Fundamental: The many ways to pick your stocks

Where to even start looking when you’re just starting out?

Before this, we have spoken a lot about the ways in which you can evaluate a company’s worthiness for your investment. We have introduced you to the concept of fundamental analysis itself, and along the way, we have explored how to look at a company through its qualitative traits, and we have also moved to the quantitative method in which we start reading companies’ financial statements. From the financial statements, we have also learned about financial ratio analysis. — which is how to extract the numbers from financial statements into metrics that you can use to gauge a company’s well-being.

Then you might be wondering, okay… now that you have all that, should you just venture into the wild and randomly vet companies for your portfolio? That would be exhausting, looking at how there are thousands of publicly listed companies (in the US alone). So here are a few ways that you can narrow down the scope and start picking stocks.

Heads up: It’s okay to miss out on massive rallies if you’re still making money.

Listen to the buzz

There’s no easier way to identify good companies, or even a good sector, other than by listening to the chatter of the crowd. The easiest way to do that is by going to financial news portals, look into the names that frequently pop up, look at these companies, and then take note of them.

For example, as you browse the news daily, you see Tesla’s name often leads the headlines, you then look into Tesla itself — is it good? Is the business model workable? Are they making any profit? How are the financial ratios? After doing that, you can start to look into the industry itself, what are other companies involved in EV? Are they doing better than Tesla?

Simply, look into the companies that lead the headline, and then put what you have learned into practice. Screen the heck outta the company!

Look into macroeconomic trends

Another way that you can shortlist your stocks is by looking into macroeconomic trends. For example, when the US decided to cut China away from its semiconductor supply chain due to security-military concerns, what can you learn from it?

What is China known for? Buying US semiconductors, as well as providing cheap labor costs for companies including US companies, to manufacture electronic components, right? So, what’s going to happen after that? The US is having trust issues when it comes to its precious semiconductors, right? What would they do? They’d try to do everything themselves, probably.

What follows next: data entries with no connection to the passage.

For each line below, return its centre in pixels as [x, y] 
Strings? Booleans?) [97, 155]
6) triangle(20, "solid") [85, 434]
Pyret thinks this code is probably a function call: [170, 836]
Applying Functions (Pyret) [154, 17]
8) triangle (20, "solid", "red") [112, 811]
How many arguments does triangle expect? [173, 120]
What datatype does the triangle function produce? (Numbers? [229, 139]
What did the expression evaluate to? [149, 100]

If the US decides to do the whole process in the US, what’s going to happen? Some companies are going to get government funds to handle the research and developments for the US to bring the whole process back to the US, the cost of manufacturing semiconductors may increase, purchase of semiconductors may decrease (because China is banned from buying some semiconductors), etc.

All of the above will help you to narrow down your search. Which company will get the government funding? Who can dominate semiconductor manufacturing if China is out of the picture? Will consumers buy more end products if the price is going to rise? Which company will make the most? Which company will suffer the most?

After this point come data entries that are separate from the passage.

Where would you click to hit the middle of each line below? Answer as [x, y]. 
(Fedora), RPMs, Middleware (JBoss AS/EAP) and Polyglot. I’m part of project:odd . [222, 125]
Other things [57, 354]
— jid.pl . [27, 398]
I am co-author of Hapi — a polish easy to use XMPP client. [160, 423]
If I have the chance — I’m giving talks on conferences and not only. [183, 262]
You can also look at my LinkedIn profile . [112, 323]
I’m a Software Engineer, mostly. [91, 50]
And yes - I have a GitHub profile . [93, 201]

See how you now will be left with a smaller scope and you can start your analysis on semiconductor-related companies for you to put your money in?

Look into sector-specific trends

Another way is to look into sector-specific trends. For example, if you look into car manufacturing businesses. There are changes in trends nowadays for consumer demands, whereby more and more are going for EVs, either because they’re concerned about the environment, or due to government efforts such as incentivizing EV purchases, etc.

From there, you can look into which companies are dominating the EV market, and which big car manufacturers are more flexible to shift to EVs. Fun fact: some big car manufacturers are a bit constrained in terms of EV production because of their ongoing commitments with internal combustion engines — where some of them have already invested heavily in machines and equipment to produce internal combustion engines, so they can’t simply scrap it and decide to pivot to EVs.

All of these will help you to decide which companies are best suited to be in your portfolio.

Look into things you are good at

If you’re not really a finance person, which many of us aren’t, then where can you look to? Perhaps the best place to start is the one closest to home — things that you’re good at. Say, you’re an engineer at an oil and gas company, you might want to look into the oil and gas sector for your investments.

Why? Because let’s be honest, you’re working from morning to evening, do you have time for market research? Most likely not, and even if you do, it’s going to be very limited. If you invest in oil and gas, at least you have a mastery of what’s going on, even better than some of these finance bros — and perhaps you can even hear gossip on the trajectory of these companies. This will help you a lot.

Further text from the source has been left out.